KDE CVS-Digest for March 25, 2005
Saturday, 26 March 2005 | Dkite
This week's KDE CVS-Digest: dnssd adds invitation support. KChart adds PNG export. KPDF adds annotation support. Speedups in khtml, KPDF, KMail, and Plastik. Plus, getting ready for Subversion.
Comments:
OT: KWebDesktop?! - me - 2005-03-26
Sorry for being offtopic: I'm looking for an equivalent of the MS ActiveDesktop. I want to have a website as my fullscreen-desktop-background. *IF* kwebdesktop worked, I could have a perdiodically updated *image* of a webpage on my desktop. But since I might also want to fill out forms on that page, I need a konqueror that runs in the background, without a taskbar entry, without toolbars, window decoration etc. Does that exist?

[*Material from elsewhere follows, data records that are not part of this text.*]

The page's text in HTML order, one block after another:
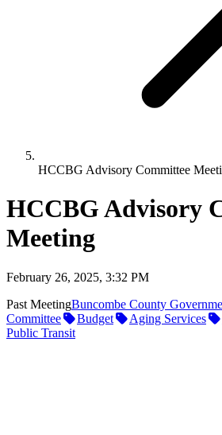
HCCBG Advisory Committee
HCCBG Advisory
Meeting
February 26, 2025, 3:32 PM
Past MeetingBuncombe County
Committee
Budget Aging Services
Public Transit
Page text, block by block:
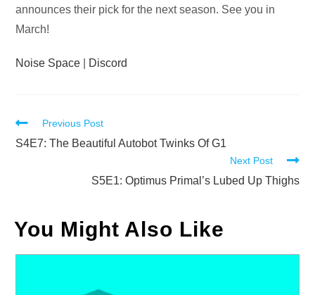
announces their pick for the next season. See you in
March!
Noise Space Discord
Read
more
Previous Post
S4E7: The Beautiful Autobot Twinks Of G1
Next Post
S5E1: Optimus Primal’s Lubed Up Thighs
You Might Also Like
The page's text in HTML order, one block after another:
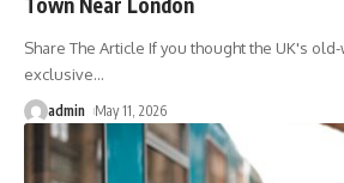
Share The Article If you thought the UK's
exclusive…
admin May 11, 2026
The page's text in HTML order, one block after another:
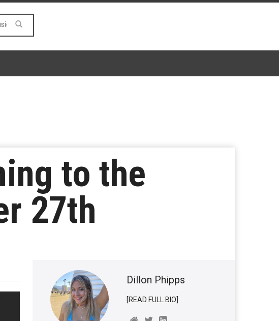
to the
27th
Dillon Phipps
[READ FULL BIO]
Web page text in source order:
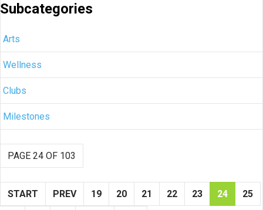
Subcategories
Arts
Wellness
Clubs
Milestones
PAGE 24 OF 103
START PREV 19 20 21 22 23 24 25
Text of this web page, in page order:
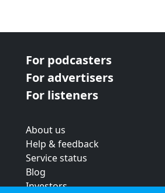
For podcasters
For advertisers
For listeners
About us
Help & feedback
Service status
Blog
Investors
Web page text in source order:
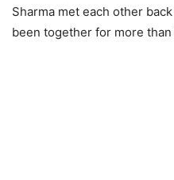
Sharma met each other
been together for more than
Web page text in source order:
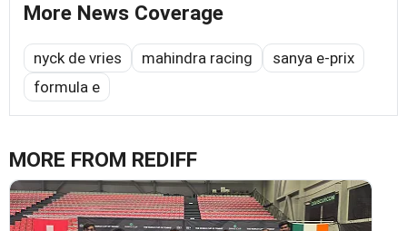
More News Coverage
nyck de vries mahindra racing
sanya e-prix
formula e
MORE FROM REDIFF
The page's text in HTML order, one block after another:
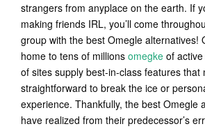
strangers from anyplace on the earth. If
making friends IRL, you’ll come
group with the best Omegle alternatives!
home to tens of millions omegke of
of sites supply best-in-class features that
straightforward to break the ice or
experience. Thankfully, the best Omegle
have realized from their predecessor’s
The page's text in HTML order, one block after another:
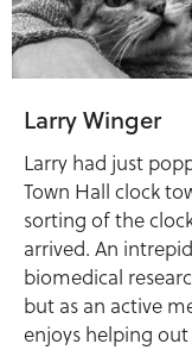
Larry Winger
Larry had just
Town Hall clock
sorting of the
arrived. An
biomedical
but as an active
enjoys helping
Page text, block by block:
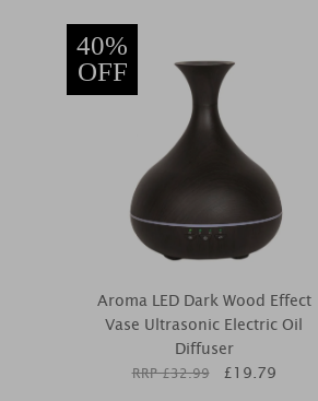
40%
OFF
Aroma LED Dark Wood Effect
Vase Ultrasonic Electric Oil
Diffuser
RRP £32.99 £19.79
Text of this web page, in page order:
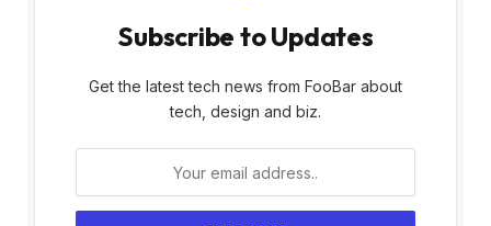
Subscribe to Updates
Get the latest tech news from FooBar about
tech, design and biz.
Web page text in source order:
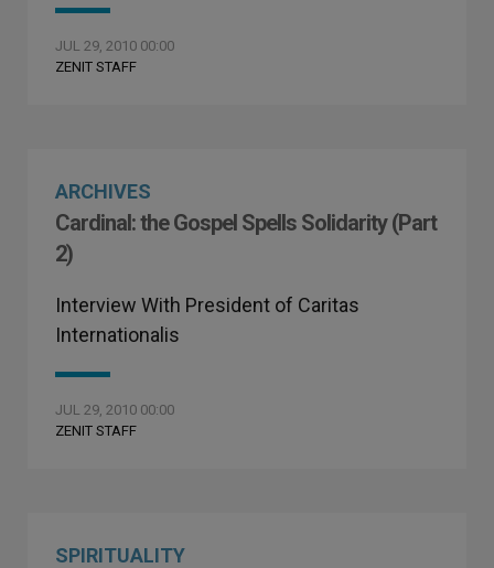
JUL 29, 2010 00:00
ZENIT STAFF
ARCHIVES
Cardinal: the Gospel Spells Solidarity (Part
2)
Interview With President of Caritas
Internationalis
JUL 29, 2010 00:00
ZENIT STAFF
SPIRITUALITY
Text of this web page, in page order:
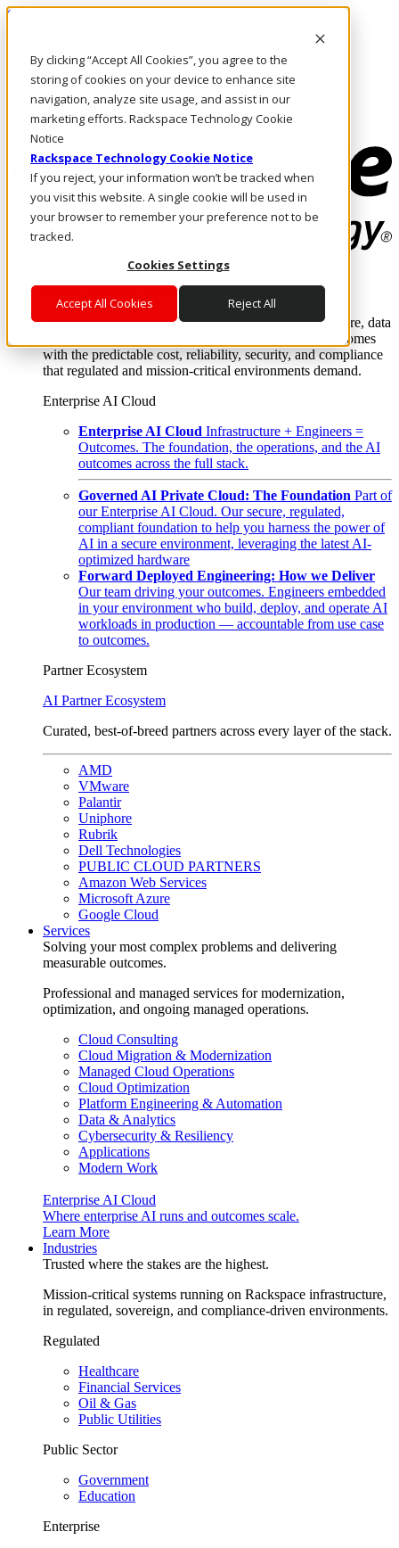
By clicking “Accept All Cookies”, you agree to the
storing of cookies on your device to enhance site
navigation, analyze site usage, and assist in our
marketing efforts. Rackspace Technology Cookie
Notice
Rackspace Technology Cookie Notice
If you reject, your information won’t be tracked when
you visit this website. A single cookie will be used in
your browser to remember your preference not to be
tracked.
Cookies Settings
Accept All Cookies Reject All
Skip to main content
Call Us
Marketplace
AU/EN
Log In & Support
Enterprise AI Cloud
Where enterprise AI runs and outcomes scale.
From edge to core to cloud, we operate the infrastructure, data
layer, and software integration to deliver business outcomes
with the predictable cost, reliability, security, and compliance
that regulated and mission-critical environments demand.
Enterprise AI Cloud
Enterprise AI Cloud Infrastructure + Engineers =
Outcomes. The foundation, the operations, and the AI
outcomes across the full stack.
Governed AI Private Cloud: The Foundation Part of
our Enterprise AI Cloud. Our secure, regulated,
compliant foundation to help you harness the power of
AI in a secure environment, leveraging the latest AI-
optimized hardware
Forward Deployed Engineering: How we Deliver
Our team driving your outcomes. Engineers embedded
in your environment who build, deploy, and operate AI
workloads in production — accountable from use case
to outcomes.
Partner Ecosystem
AI Partner Ecosystem
Curated, best-of-breed partners across every layer of the stack.
AMD
VMware
Palantir
Uniphore
Rubrik
Dell Technologies
PUBLIC CLOUD PARTNERS
Amazon Web Services
Microsoft Azure
Google Cloud
Services
Solving your most complex problems and delivering
measurable outcomes.
Professional and managed services for modernization,
optimization, and ongoing managed operations.
Cloud Consulting
Cloud Migration & Modernization
Managed Cloud Operations
Cloud Optimization
Platform Engineering & Automation
Data & Analytics
Cybersecurity & Resiliency
Applications
Modern Work
Enterprise AI Cloud
Where enterprise AI runs and outcomes scale.
Learn More
Industries
Trusted where the stakes are the highest.
Mission-critical systems running on Rackspace infrastructure,
in regulated, sovereign, and compliance-driven environments.
Regulated
Healthcare
Financial Services
Oil & Gas
Public Utilities
Public Sector
Government
Education
Enterprise
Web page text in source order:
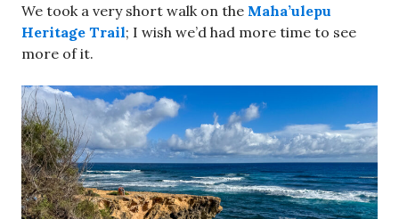
We took a very short walk on the Maha’ulepu
Heritage Trail; I wish we’d had more time to see
more of it.
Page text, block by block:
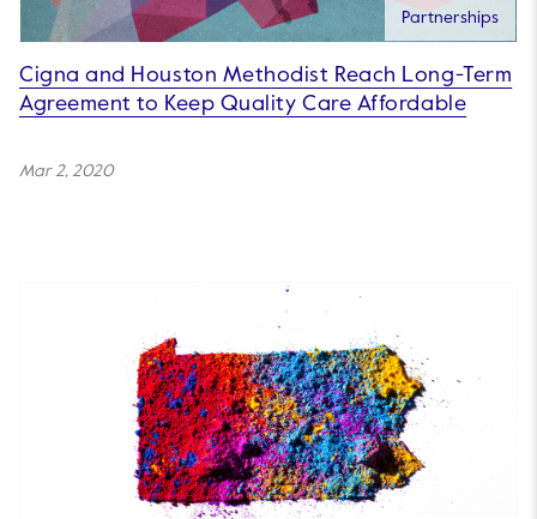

Re: OT: KWebDesktop?! - jeroen - 2005-03-26
I know this is possible but not exactly how. Right-click on the desktop and choose properties, then background, then "advanced options" or something. There can you choose to run a program in the background. You'll have to type in some commands I don't know. Good luck! Let me know If you find out how to run Konqueror in the background, find the right commands!

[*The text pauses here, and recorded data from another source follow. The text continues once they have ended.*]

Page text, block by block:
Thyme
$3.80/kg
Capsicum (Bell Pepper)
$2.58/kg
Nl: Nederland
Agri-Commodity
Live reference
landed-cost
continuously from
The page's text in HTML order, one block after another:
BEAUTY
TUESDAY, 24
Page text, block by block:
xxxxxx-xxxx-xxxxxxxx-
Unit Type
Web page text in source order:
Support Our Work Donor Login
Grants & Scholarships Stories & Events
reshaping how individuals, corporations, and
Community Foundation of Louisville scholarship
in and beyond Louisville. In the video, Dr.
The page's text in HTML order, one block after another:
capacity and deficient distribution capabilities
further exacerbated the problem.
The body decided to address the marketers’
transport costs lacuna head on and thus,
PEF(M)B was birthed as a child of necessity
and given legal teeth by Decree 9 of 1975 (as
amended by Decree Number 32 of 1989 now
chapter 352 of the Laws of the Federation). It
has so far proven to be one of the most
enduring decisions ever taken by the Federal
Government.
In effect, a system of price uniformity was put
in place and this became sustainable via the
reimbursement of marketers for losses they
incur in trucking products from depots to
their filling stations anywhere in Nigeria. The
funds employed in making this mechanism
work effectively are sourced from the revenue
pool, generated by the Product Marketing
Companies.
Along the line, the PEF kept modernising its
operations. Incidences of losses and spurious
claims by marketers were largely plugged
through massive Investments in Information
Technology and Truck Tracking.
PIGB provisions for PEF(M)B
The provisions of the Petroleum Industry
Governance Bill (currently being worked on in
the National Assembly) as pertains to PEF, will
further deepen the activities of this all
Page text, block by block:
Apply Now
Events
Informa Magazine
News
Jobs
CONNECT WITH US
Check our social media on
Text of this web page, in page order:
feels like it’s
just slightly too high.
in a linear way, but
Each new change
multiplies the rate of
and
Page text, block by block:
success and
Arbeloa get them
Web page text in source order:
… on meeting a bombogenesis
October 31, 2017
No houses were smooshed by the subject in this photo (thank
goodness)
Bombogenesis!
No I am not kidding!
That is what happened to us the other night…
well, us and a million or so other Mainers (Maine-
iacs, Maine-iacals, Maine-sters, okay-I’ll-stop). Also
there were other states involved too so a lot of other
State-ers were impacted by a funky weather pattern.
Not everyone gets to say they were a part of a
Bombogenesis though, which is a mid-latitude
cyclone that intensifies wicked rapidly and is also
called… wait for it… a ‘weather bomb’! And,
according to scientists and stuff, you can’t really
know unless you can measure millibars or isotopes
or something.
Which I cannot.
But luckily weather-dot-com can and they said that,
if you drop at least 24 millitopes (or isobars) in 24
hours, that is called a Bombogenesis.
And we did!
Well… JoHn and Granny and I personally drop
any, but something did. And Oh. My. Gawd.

Re: OT: KWebDesktop?! - Corbin - 2005-03-26
You would only need to run KHTML, not Konqueror (Konqueror is just a thin wrapper around KHTML and the other KIO-Slaves)

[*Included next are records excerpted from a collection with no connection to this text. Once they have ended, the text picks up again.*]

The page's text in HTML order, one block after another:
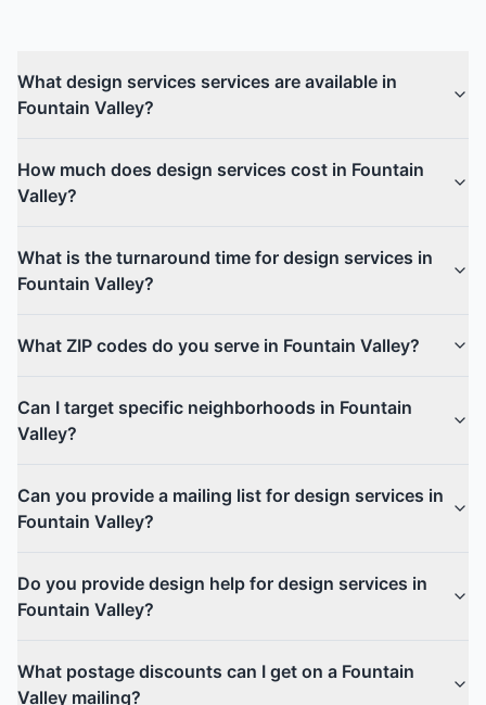
What design services services are available in
Fountain Valley?
How much does design services cost in Fountain
Valley?
What is the turnaround time for design services in
Fountain Valley?
What ZIP codes do you serve in Fountain Valley?
Can I target specific neighborhoods in Fountain
Valley?
Can you provide a mailing list for design services in
Fountain Valley?
Do you provide design help for design services in
Fountain Valley?
What postage discounts can I get on a Fountain
Valley mailing?
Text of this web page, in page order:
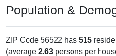
Population &
ZIP Code 56522 has 515
(average 2.63 persons per
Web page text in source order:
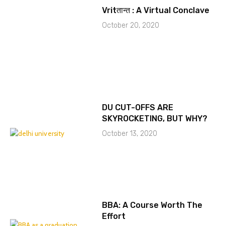
Vritतान्त : A Virtual Conclave
October 20, 2020
DU CUT-OFFS ARE
SKYROCKETING, BUT WHY?
October 13, 2020
BBA: A Course Worth The
Effort
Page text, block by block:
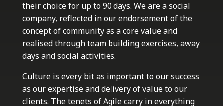
their choice for up to 90 days. We are a social
company, reflected in our endorsement of the
concept of community as a core value and
realised through team building exercises, away
days and social activities.
Culture is every bit as important to our success
as our expertise and delivery of value to our
clients. The tenets of Agile carry in everything
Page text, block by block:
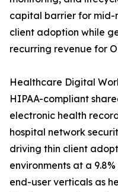
capital barrier for mid-
client adoption while
recurring revenue for
Healthcare Digital
HIPAA-compliant
electronic health
hospital network
driving thin client
environments at a
end-user verticals as
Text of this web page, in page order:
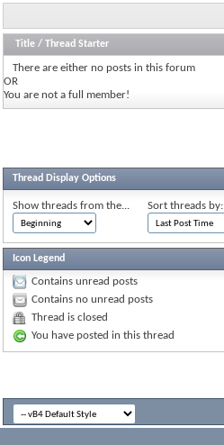
Title / Thread Starter
There are either no posts in this forum
OR
You are not a full member!
Thread Display Options
Show threads from the... Sort threads by:
Icon Legend
Contains unread posts
Contains no unread posts
Thread is closed
You have posted in this thread
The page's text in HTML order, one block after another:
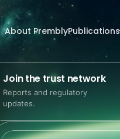
About PremblyPublications
Join the trust network
Reports and regulatory
updates.
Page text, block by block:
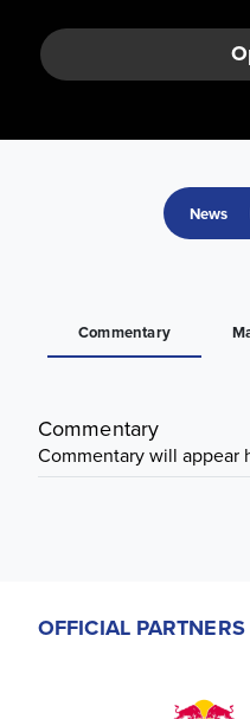
News
Commentary
Commentary
Commentary will appear
OFFICIAL PARTNERS
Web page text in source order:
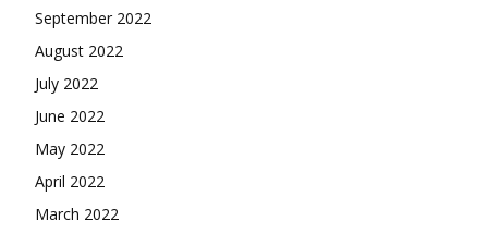
September 2022
August 2022
July 2022
June 2022
May 2022
April 2022
March 2022
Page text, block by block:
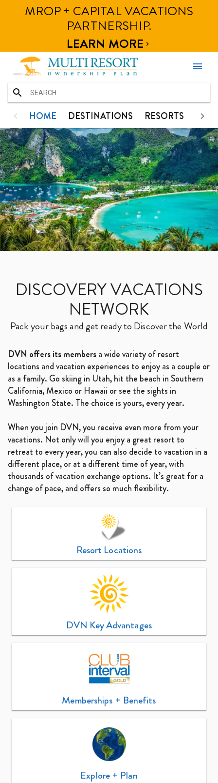
MROP + CAPITAL VACATIONS
PARTNERSHIP.
LEARN MORE 
menu
HOME DESTINATIONS RESORTS
HOME
DESTINATIONS
RESORTS
PHOTOS
CONTACT
HOME DESTINATIONS RESORTS
HOME
RESORTS
CONTACT
DISCOVERY VACATIONS
NETWORK
Pack your bags and get ready to Discover the World
DVN offers its membersa wide variety of resort
locations and vacation experiences to enjoy as a couple or
as a family. Go skiing in Utah, hit the beach in Southern
California, Mexico or Hawaii or see the sights in
Washington State. The choice is yours, every year.
When you join DVN, you receive even more from your
vacations. Not only will you enjoy a great resort to
retreat to every year, you can also decide to vacation in a
different place, or at a different time of year, with
thousands of vacation exchange options. It’s great for a
change of pace, and offers so much flexibility.
Resort Locations
DVN Key Advantages
Memberships + Benefits
Explore + Plan
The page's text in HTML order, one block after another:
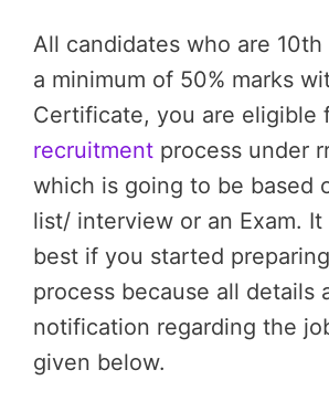
All candidates who are
a minimum of 50% marks
Certificate, you are eligible
recruitment process under
which is going to be based
list/ interview or an Exam.
best if you started
process because all details
notification regarding the
given below.
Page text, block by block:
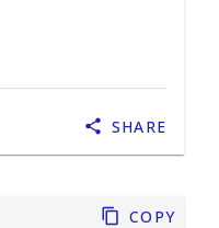
Copy
SHARE
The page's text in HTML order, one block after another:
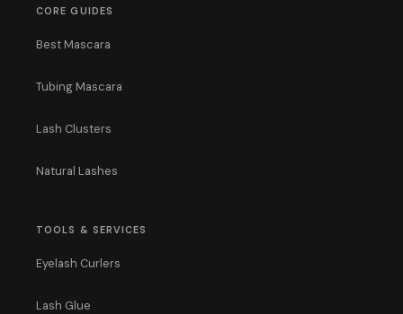
CORE GUIDES
Best Mascara
Tubing Mascara
Lash Clusters
Natural Lashes
TOOLS & SERVICES
Eyelash Curlers
Lash Glue
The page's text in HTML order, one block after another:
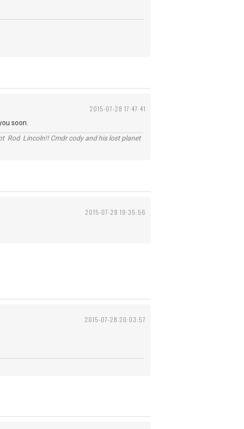
2015-07-28 17:47:41
soon.
Rod Lincoln!! Cmdr cody and his lost planet
2015-07-28 19:35:56
2015-07-28 20:03:57

Re: OT: KWebDesktop?! - Mark Taff - 2005-03-26
If he wants to submit forms or click links, he needs the full Konqi, not just KHTML. KHTML will only render a web page. It will not follow a link, such as a form submission.
Not True - Jason Keirstead - 2005-03-28
This is false - KHTML will follow links / form submissions / etc. All you have to do is connect a few signal/slot combinations and you are ready to rock. See kdenonbeta/kafilah for a very thin wrapper around KHTML, that is basically a fully functional browser.
Re: OT: KWebDesktop?! - superstoned - 2005-03-26
rightclick on the windowdecoration of a konqi and go to advanced - specific window settings (? translated from dutch). there it is. you'll have to play with it a bit, to make sure not all konqi windows become this way :D
Re: OT: KWebDesktop?! - hugo - 2005-03-27
You could experiment with kstart and use a custom profile without toolbars and menubar, using this as a starting point: $ kstart --keepbelow --fullscreen --alldesktops --skiptaskbar --skippager konqueror --profile myplainprofile <url>
Re: OT: KWebDesktop?! - Rob - 2005-03-30
Why not just put a fullscreen Konqueror (Ctrl-Shift-F) without toolbars (disable them from Settings then save a view profile) on a seperate desktop such as Desktop 5 ad then switch back and forth using Ctrl-F1, Ctrl-F2, ... Ctrl-F5 and so on? UNIX has had excellent window and desktop management for decades, no need for something silly like kwebdesktop. Should be possible to even load this setup automatically from a session, although maybe some DCOP scripting is required.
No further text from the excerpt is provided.